Mikaela Shiffrin’s quest for more Olympic medals, and perhaps United States history, will begin on defense.

The dominating American slalom skier, who will attempt to compete in all five alpine skiing events at the Beijing Winter Olympics, will start on Monday (state side Sunday night) when she tries to defend her giant slalom gold medal.

Shiffrin, 26, who won giant slalom gold four years ago in Pyeongchang, South Korea, knows she has a tough course and gusty winds to contend with this time around, in addition to her rival Petra Vlhova from Slovakia.

“There’s going to be a huge element of just keeping your fingers crossed in these Games,” Shiffrin told reporters after testing the Yanqing slopes on Friday, according to Reuters. “It’s one of the steepest pitches I’ve ever been on in my life.

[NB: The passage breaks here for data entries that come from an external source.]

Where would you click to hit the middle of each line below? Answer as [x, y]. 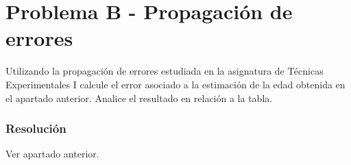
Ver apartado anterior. [52, 154]
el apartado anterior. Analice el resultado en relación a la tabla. [139, 98]
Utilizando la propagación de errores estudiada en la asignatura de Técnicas [165, 71]
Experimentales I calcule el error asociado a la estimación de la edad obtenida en [175, 84]
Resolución [36, 128]

“Ideally no one will be facing one of the really big gusts when you’re almost thrown off the mountain. The speed of skiing when you get airborne off the field…it becomes not only difficult but also very dangerous.

Mikaela Shiffrin

The giant slalom, which will consist of two runs (the first run starting at 9:15 p.m. EST Sunday) is the first event of Shiffrin’s packed schedule at these Olympics. She is also expected to compete in the slalom on Wednesday, the Super G on Friday, the downhill on February 15 and the combined on February 17. Shiffrin planned to compete in all five events in 2018 before wind-related postponements squeezed the schedule and limited her to three events.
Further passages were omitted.